00:06After years of pushing against production limits, the United Arab Emirates left the cartel in a surprise move last month.
00:13It was the third largest OPEC contributor, accounting for 3% of global crude supply.
00:19The exit opens a possibility for the nation to get its money's worth from recent oil field expansions.
00:26State energy company Adnok is on track to raise production capacity to 5 million barrels a day by next year,
00:33up from 3 million barrels a day back in 2018.
00:38But today, producing more oil is only a part of the equation.
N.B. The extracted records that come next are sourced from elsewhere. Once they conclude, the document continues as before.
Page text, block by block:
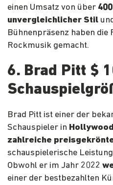
einen Umsatz von über
unvergleichlicher Stil
Bühnenpräsenz haben die
Rockmusik gemacht.
6. Brad Pitt $
Brad Pitt ist einer der
Schauspieler in Hollywood
zahlreiche
schauspielerische
Obwohl er im Jahr 2022
einer der bestbezahlten
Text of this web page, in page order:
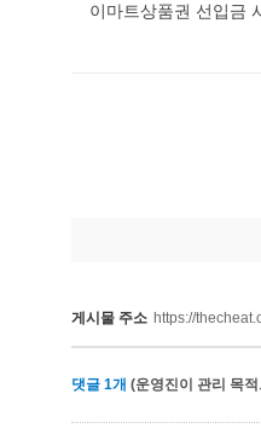
이마트상품권 선입금
게시물 주소 https://
댓글 1개 (운영진이 관리 목
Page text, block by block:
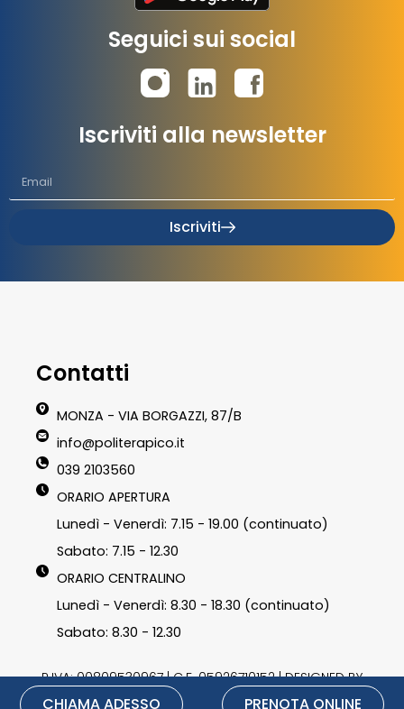
Seguici sui social
Iscriviti alla newsletter
Iscriviti
Contatti
MONZA - VIA BORGAZZI, 87/B
info@politerapico.it
039 2103560
ORARIO APERTURA
Lunedì - Venerdì: 7.15 - 19.00 (continuato)
Sabato: 7.15 - 12.30
ORARIO CENTRALINO
Lunedì - Venerdì: 8.30 - 18.30 (continuato)
Sabato: 8.30 - 12.30
P.IVA: 00809530967 | C.F. 05926710152 | DESIGNED BY
LU3G.IT|Privacy Policy| Cookie Policy
CHIAMA ADESSO PRENOTA ONLINE
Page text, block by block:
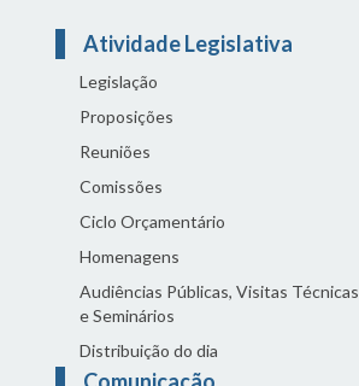
Atividade Legislativa
Legislação
Proposições
Reuniões
Comissões
Ciclo Orçamentário
Homenagens
Audiências Públicas, Visitas Técnicas
e Seminários
Distribuição do dia
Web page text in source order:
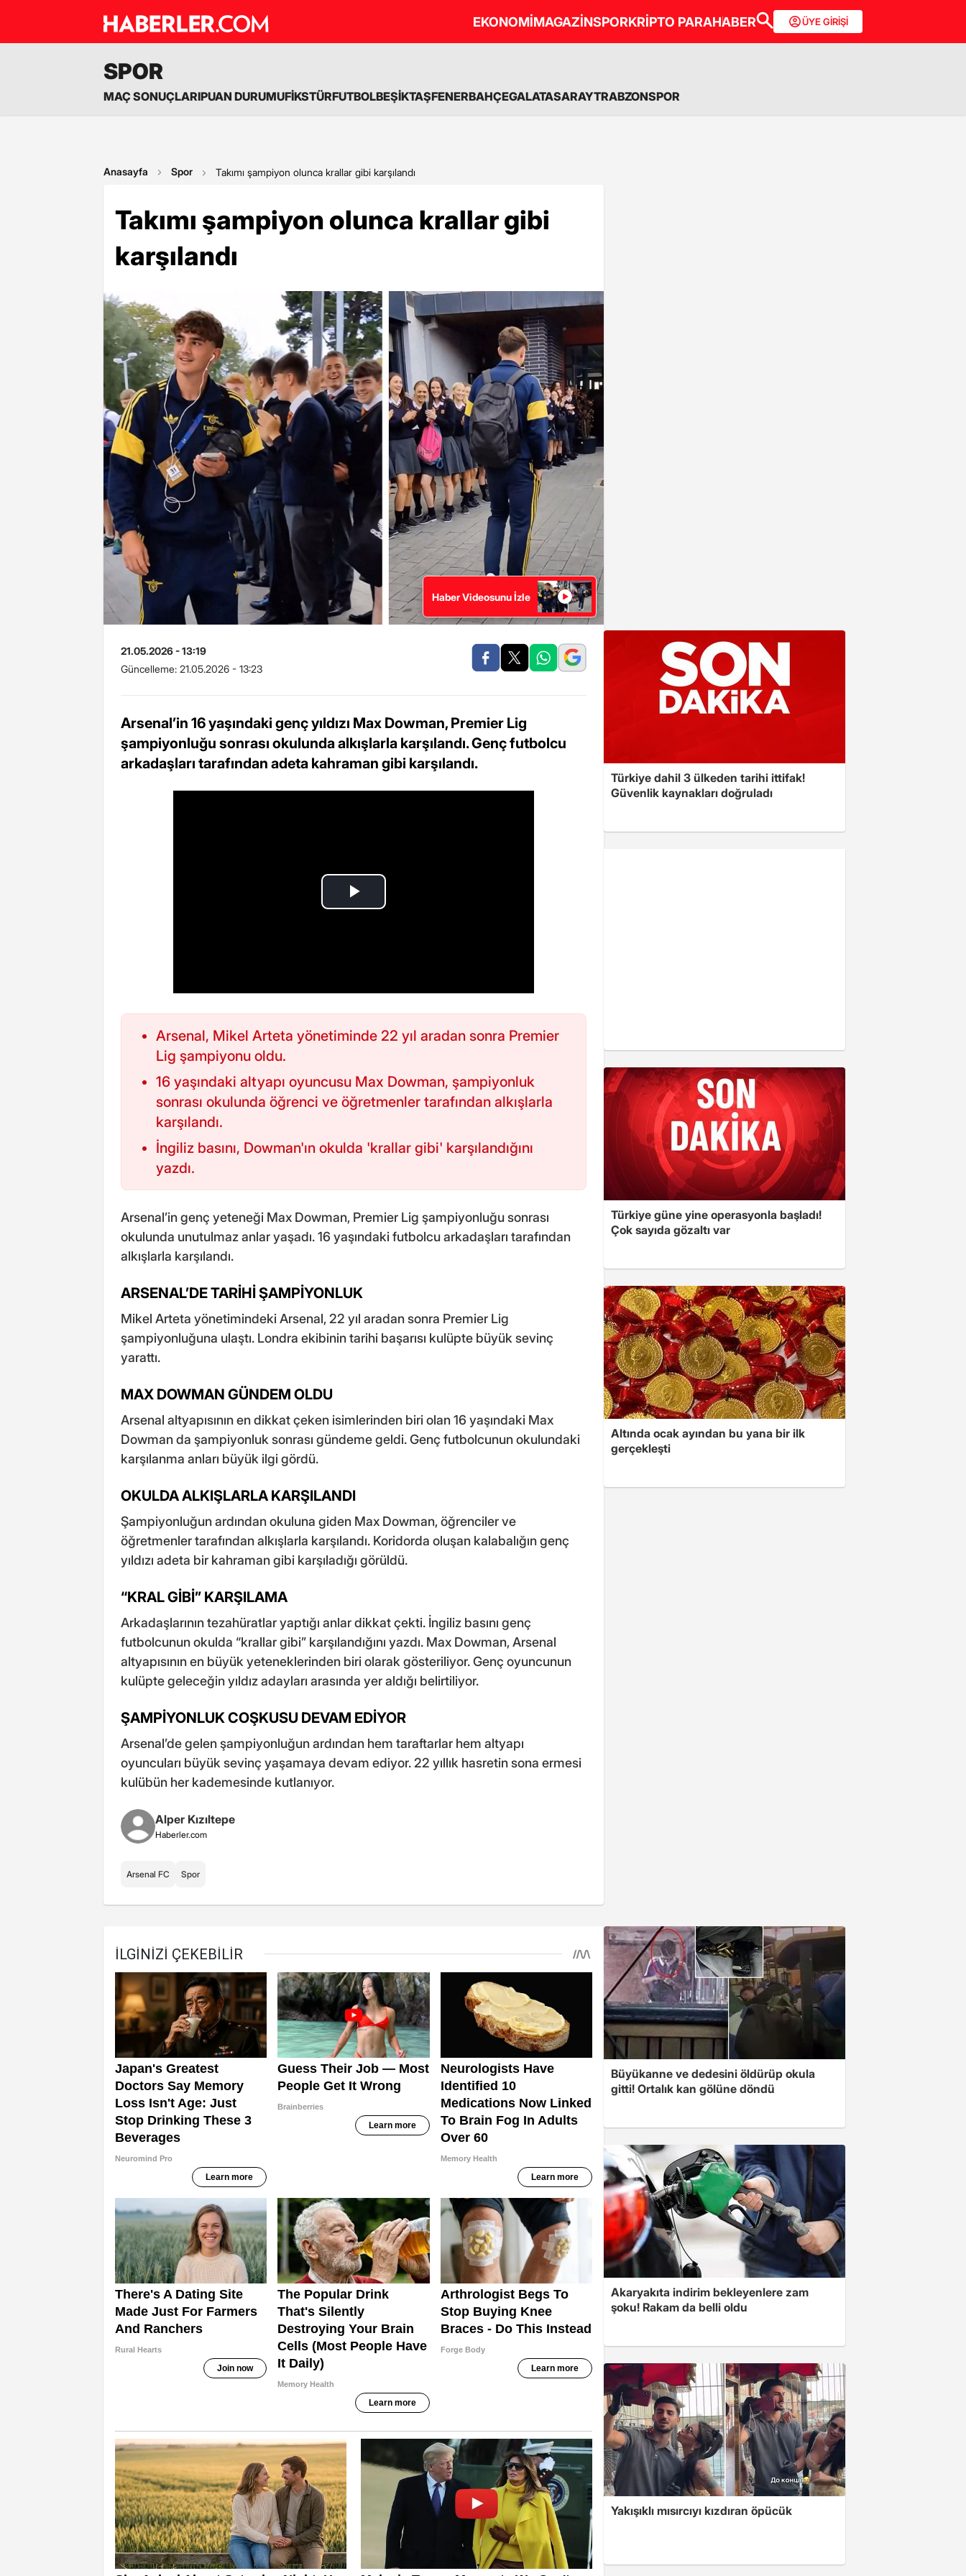
EKONOMİMAGAZİNSPORKRİPTO PARAHABER ÜYE GİRİŞİ
SPOR
MAÇ SONUÇLARIPUAN DURUMUFİKSTÜRFUTBOLBEŞİKTAŞFENERBAHÇEGALATASARAYTRABZONSPOR
Anasayfa Spor Takımı şampiyon olunca krallar gibi karşılandı
Takımı şampiyon olunca krallar gibi
karşılandı
Haber Videosunu İzle
21.05.2026 - 13:19
Güncelleme: 21.05.2026 - 13:23
Arsenal’in 16 yaşındaki genç yıldızı Max Dowman, Premier Lig
şampiyonluğu sonrası okulunda alkışlarla karşılandı. Genç futbolcu
arkadaşları tarafından adeta kahraman gibi karşılandı.
Arsenal, Mikel Arteta yönetiminde 22 yıl aradan sonra Premier
Lig şampiyonu oldu.
16 yaşındaki altyapı oyuncusu Max Dowman, şampiyonluk
sonrası okulunda öğrenci ve öğretmenler tarafından alkışlarla
karşılandı.
İngiliz basını, Dowman'ın okulda 'krallar gibi' karşılandığını
yazdı.
Arsenal’in genç yeteneği Max Dowman, Premier Lig şampiyonluğu sonrası
okulunda unutulmaz anlar yaşadı. 16 yaşındaki futbolcu arkadaşları tarafından
alkışlarla karşılandı.
ARSENAL’DE TARİHİ ŞAMPİYONLUK
Mikel Arteta yönetimindeki Arsenal, 22 yıl aradan sonra Premier Lig
şampiyonluğuna ulaştı. Londra ekibinin tarihi başarısı kulüpte büyük sevinç
yarattı.
MAX DOWMAN GÜNDEM OLDU
Arsenal altyapısının en dikkat çeken isimlerinden biri olan 16 yaşındaki Max
Dowman da şampiyonluk sonrası gündeme geldi. Genç futbolcunun okulundaki
karşılanma anları büyük ilgi gördü.
OKULDA ALKIŞLARLA KARŞILANDI
Şampiyonluğun ardından okuluna giden Max Dowman, öğrenciler ve
öğretmenler tarafından alkışlarla karşılandı. Koridorda oluşan kalabalığın genç
yıldızı adeta bir kahraman gibi karşıladığı görüldü.
“KRAL GİBİ” KARŞILAMA
Arkadaşlarının tezahüratlar yaptığı anlar dikkat çekti. İngiliz basını genç
futbolcunun okulda “krallar gibi” karşılandığını yazdı. Max Dowman, Arsenal
altyapısının en büyük yeteneklerinden biri olarak gösteriliyor. Genç oyuncunun
kulüpte geleceğin yıldız adayları arasında yer aldığı belirtiliyor.
ŞAMPİYONLUK COŞKUSU DEVAM EDİYOR
Arsenal’de gelen şampiyonluğun ardından hem taraftarlar hem altyapı
oyuncuları büyük sevinç yaşamaya devam ediyor. 22 yıllık hasretin sona ermesi
kulübün her kademesinde kutlanıyor.
Alper Kızıltepe
Haberler.com
Arsenal FC Spor
Türkiye dahil 3 ülkeden tarihi ittifak!
Güvenlik kaynakları doğruladı
Türkiye güne yine operasyonla başladı!
Çok sayıda gözaltı var
Altında ocak ayından bu yana bir ilk
gerçekleşti
Büyükanne ve dedesini öldürüp okula
gitti! Ortalık kan gölüne döndü
Akaryakıta indirim bekleyenlere zam
şoku! Rakam da belli oldu
Yakışıklı mısırcıyı kızdıran öpücük

00:43The ongoing crisis in the Strait of Hormuz has highlighted that easily getting those barrels to market can no longer
00:49be taken for granted.
00:50That's why Adnok is also accelerating an expansion of its Fajera pipeline, which runs to the Gulf of Oman, bypassing
00:59the choke point.
01:00The route already carries up to 1.5 million barrels a day and has proved to be a lifeline during
01:06the Iran war.
01:07By next year, the project will roughly double that capacity.
01:11Regional rival Saudi Arabia is also expanding alternative export routes, underscoring a wider Gulf effort to ensure that billions of
01:19dollars of production growth translate into profitable exports.
01:23It's a new reality that OPEC cannot ignore.
01:27No longer just about how much crude can be produced, but how much of it can actually be delivered.